Schweigen Sie auch heute Samstag an der Delegiertenversammlung der SVP Schweiz?

Blocher: In Appenzell spreche ich zur Europapolitik als solcher, das ist etwas anderes. Man soll die Bilateralen an ihren Inhalten messen und nicht an der Souveränitätsfrage.

Eine Vermutung: Als Parteipräsident halten Sie sich trotz Ihrer öffentlichen Kritik am Bundesrat punkto Bilaterale vornehm zurück, sorgen aber hinter den Kulissen schon dafür, dass durch Ihre Parteikollegen Hans Fehr und Ulrich Schlüer und in der Aktion für eine unabhängige und neutrale Schweiz (Auns) gegen die Vorlage Stimmung gemacht wird.

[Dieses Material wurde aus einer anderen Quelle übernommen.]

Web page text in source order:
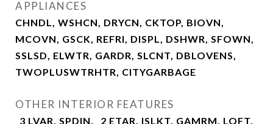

Blocher: Die Auns hat beschlossen, keine Stellung zu beziehen. Sie äussert sich nur zu Fragen, welche die Unabhängigkeit und Neutralität der Schweiz betreffen. Im Auns-Vorstand gab es zu den Bilateralen drei Anträge: einen Antrag, keine Parole zu fassen, weil sie kein Auns-Thema seien; einen Antrag auf eine Ja-Parole, weil die Bilateralen faktisch einen EU-Beitritt verhindern; und einen Antrag auf eine Nein-Parole, weil das doppelte Spiel des un- glücklich agierenden Bundesrats zu einem schlechten innenpolitischen Recht führen werde. Wir entschieden uns für den ersten Antrag, nämlich keine Parole zu fassen. Für die Auns-Versammlung eine Woche vor der Abstimmung ist das Geschäft nicht traktandiert, doch viele Mitglieder werden es behandeln wollen. Sie meinen immer, die Auns sei eine Partei. Doch die bilateralen Verträge sind ein politisches Thema ausserhalb der Auns-Bandbreite. Was Hans Fehr und Ulrich Schlüer als Nationalräte sonst unternehmen, kann und will ich nicht bestimmen.

Herr Blocher, wer mit anschaut, auf wie vielen Hochzeiten Sie als Politiker, „Heimatschützer“ und Chemieunternehmer mit vorweggenommenem Anschluss an den europäischen und internationalen Wirtschaftsraum tanzen, fragt sich, ob es den „widersprüchlichen“ Christoph Blocher eigentlich nie in Stücke reisst. Geht es Ihnen gut?

Blocher: Da unterstellen Sie mir jetzt etwas viel. Meine Persönlichkeit ist nicht widersprüchlich, sie ist eine Einheit, eine Stärke, darum kann ich ja so aktiv sein. Wir verkehren mit allen Staaten freundschaftlich, auf politischem, kulturellem und wirtschaftlichem Gebiet, aber wir lassen uns nie vereinnahmen. Diese Überzeugung vertrete ich als Politiker, Unternehmer und Mensch. Natürlich gibt es Interessengegensätze. Die bilateralen Verträge bringen aus unternehmerischer Sicht gewisse Vorteile, zum Beispiel billigere Leute durch den freien Personenverkehr. Für das Gesamtinteresse des Landes, für den Bürger und den Wirtschaftsstandort, bringen sie aber Nachteile, eine starke Steuerbelastung und Arbeitslosigkeit. Deshalb muss ich die Interessen als Unternehmer eben zurückstellen. Ich wehre mich nicht gegen Weltoffenheit, das wäre nicht einmal aus wirtschaftlicher Sicht richtig. Aber ich wehre mich gegen die Einbindung.